§ Task to carry out: Your answer must be only the lines below from the one containing "The local co-rotation" through the one containing "match the model", copied exactly, with the pictures left out.

Stored entries:
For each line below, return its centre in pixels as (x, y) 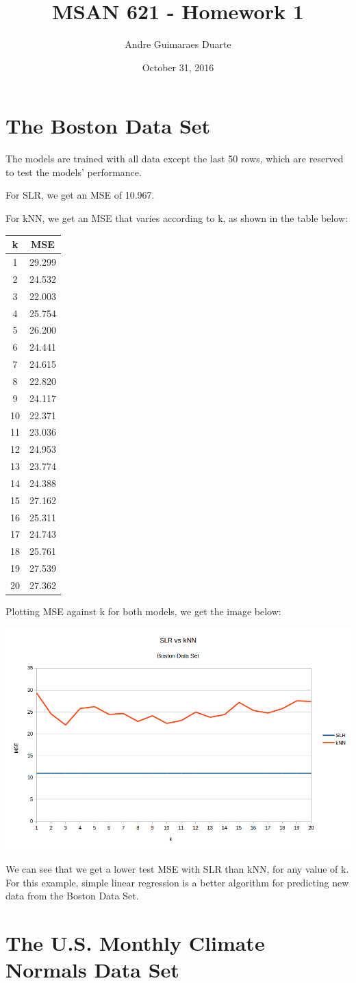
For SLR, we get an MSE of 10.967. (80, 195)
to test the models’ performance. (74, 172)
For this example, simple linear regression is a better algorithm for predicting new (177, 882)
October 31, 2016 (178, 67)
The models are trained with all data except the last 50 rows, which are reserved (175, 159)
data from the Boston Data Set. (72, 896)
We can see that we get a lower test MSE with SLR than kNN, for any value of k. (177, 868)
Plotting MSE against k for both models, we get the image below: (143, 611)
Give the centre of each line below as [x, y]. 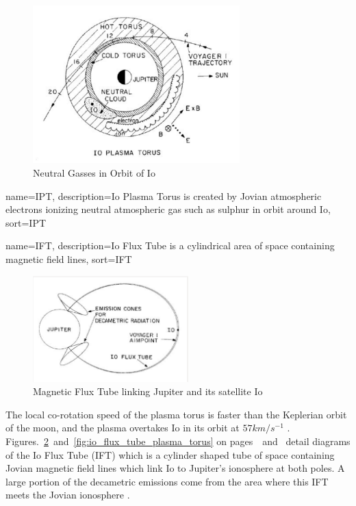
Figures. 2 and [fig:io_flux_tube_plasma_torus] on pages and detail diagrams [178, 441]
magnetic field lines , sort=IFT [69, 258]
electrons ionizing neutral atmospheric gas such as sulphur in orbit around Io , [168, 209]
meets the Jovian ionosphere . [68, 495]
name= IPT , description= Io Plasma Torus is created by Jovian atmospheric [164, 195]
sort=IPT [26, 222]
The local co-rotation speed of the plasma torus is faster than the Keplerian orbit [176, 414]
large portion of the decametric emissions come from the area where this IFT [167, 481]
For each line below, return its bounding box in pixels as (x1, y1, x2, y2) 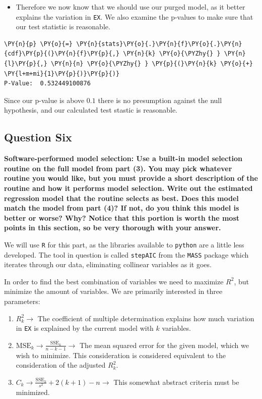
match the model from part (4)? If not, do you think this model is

---

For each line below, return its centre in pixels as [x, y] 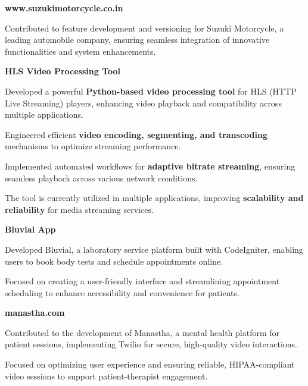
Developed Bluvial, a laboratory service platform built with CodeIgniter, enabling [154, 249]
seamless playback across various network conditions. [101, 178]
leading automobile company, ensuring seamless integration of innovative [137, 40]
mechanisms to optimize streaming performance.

§ Reply to the task:
The local co-rotation speed of the plasma torus is faster than the Keplerian orbit [176, 414]
large portion of the decametric emissions come from the area where this IFT [167, 481]
For each line below, return its bounding box in pixels as (x1, y1, x2, y2) 
match the model from part (4)? If not, do you think this model is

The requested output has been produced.